Не устояв, долларовые дипломаты предприняли последнюю попытку в Восточной Азии. Заявив, что помочь Китаю — их «моральный долг», Нокс в конце концов убедил твердолобых американских банкиров выделить 2 миллиона долларов в рамках международного консорциума для содействия экономическому развитию. Затем он локтем пробил себе дорогу в этот консорциум. Не успела сделка завершиться, как в Китае вспыхнула революция. Новое китайское правительство требовало более выгодных условий. Опасаясь революции, великие державы и, в частности, Соединенные Штаты отложили признание на несколько месяцев. Американские банкиры, оставшиеся за бортом консорциума, кричали в знак протеста. К тому времени, когда в начале 1913 года сделка была наконец заключена, администрация Тафта уже уходила.[920]

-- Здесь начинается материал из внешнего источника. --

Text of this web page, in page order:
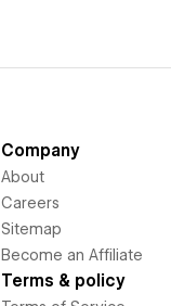
Company
About
Careers
Sitemap
Become an Affiliate
Terms & policy
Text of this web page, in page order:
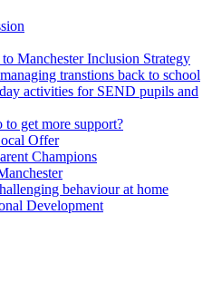
to Manchester Inclusion Strategy
transtions back to school
activities for SEND pupils and
to get more support?
Offer
Champions
behaviour at home
Development
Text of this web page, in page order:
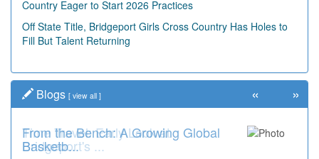
Country Eager to Start 2026 Practices
Off State Title, Bridgeport Girls Cross Country Has Holes to
Fill But Talent Returning
Blogs [ view all ]
From the Bench: A Growing Global
Basketb...
Time Travel: Early Look at
Bridgeport's ...
« »

ПРЕИСПОЛНЕННЫЕ БЛАГИХ НАМЕРЕНИЙ, американцы после 1901 года стали играть гораздо более активную роль в мире. Даже в осуществлении колониальной политики они видели себя проводниками нового курса. Теодор Рузвельт воплотил в себе американский дух своей эпохи. Он служил в мирное время, когда Соединенным Штатам ничего не угрожало и не было серьёзных кризисов. Он стал примером лучших и худших традиций своей страны. Осознав, что новое положение нации влечет за собой как обязанности, так и выгоды, и что международное участие служит её интересам, Рузвельт выступил с беспрецедентными инициативами, продемонстрировав тем самым способность президента быть мировым лидером. Он начал модернизировать инструменты американской власти. Он признал, что сочетание «практической эффективности» и идеализма было необходимым и редким.[921] Его практический идеализм помог прекратить войну в Восточной Азии и предотвратить войну в Европе, каждая из которых служила потребностям США. Признавая ограниченность интересов США в Китае и Корее и уязвимость Филиппин и даже Гавайев, он был непревзойденным прагматиком в Восточной Азии, отказываясь брать на себя обязательства, которые он не мог выполнить.

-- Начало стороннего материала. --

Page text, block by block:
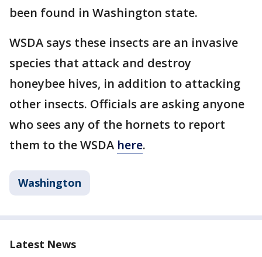
been found in Washington state.
WSDA says these insects are an invasive
species that attack and destroy
honeybee hives, in addition to attacking
other insects. Officials are asking anyone
who sees any of the hornets to report
them to the WSDA here.
Washington
Latest News
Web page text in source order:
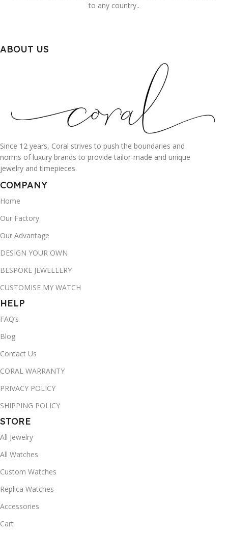
to any country..
ABOUT US
Since 12 years, Coral strives to push the boundaries and
norms of luxury brands to provide tailor-made and unique
jewelry and timepieces.
COMPANY
Home
Our Factory
Our Advantage
DESIGN YOUR OWN
BESPOKE JEWELLERY
CUSTOMISE MY WATCH
HELP
FAQ’s
Blog
Contact Us
CORAL WARRANTY
PRIVACY POLICY
SHIPPING POLICY
STORE
All Jewelry
All Watches
Custom Watches
Replica Watches
Accessories
Cart

С другой стороны, в Центральной Америке и Карибском бассейне Рузвельт и Тафт продемонстрировали узость взглядов и пренебрежение к другим народам, которыми внешняя политика США страдала с самого рождения республики. Конечно, Рузвельт начал то, о чём давно мечтали его предшественники, — строительство Исламского канала, что по любым меркам является огромным достижением. И определенное влияние США в регионе было неизбежно. Но высокомерное отношение к Колумбии и её отпрыску Панаме, а также грубые интервенции в рамках рузвельтовской «королларии» и долларовой дипломатии навсегда изменили отношение к Соединенным Штатам в их собственном полушарии. Осуществленный Рузвельтом и Тафтом «благожелательный надзор» не был благожелательным для тех, кто находился под надзором. Попытка навязать американские идеи, институты и ценности другим культурам была высокомерной и оскорбительной — и не сработала. Безудержное экономическое вмешательство США дестабилизировало регион, в котором американцы, как они утверждали, стремились к порядку. Почти рефлекторные военные интервенции нанесли ещё больший ущерб долгосрочным интересам США и оставили в наследие латиноамериканцам стойкую и понятную подозрительность по отношению к «колоссу Севера». «Богатая страна, — сказал латинский поэт Рубен Дарио, — присоединяет культ Маммоны к культу Геркулеса; в то время как Свобода, освещая путь к легкому завоеванию, поднимает свой факел в Нью-Йорке».[922]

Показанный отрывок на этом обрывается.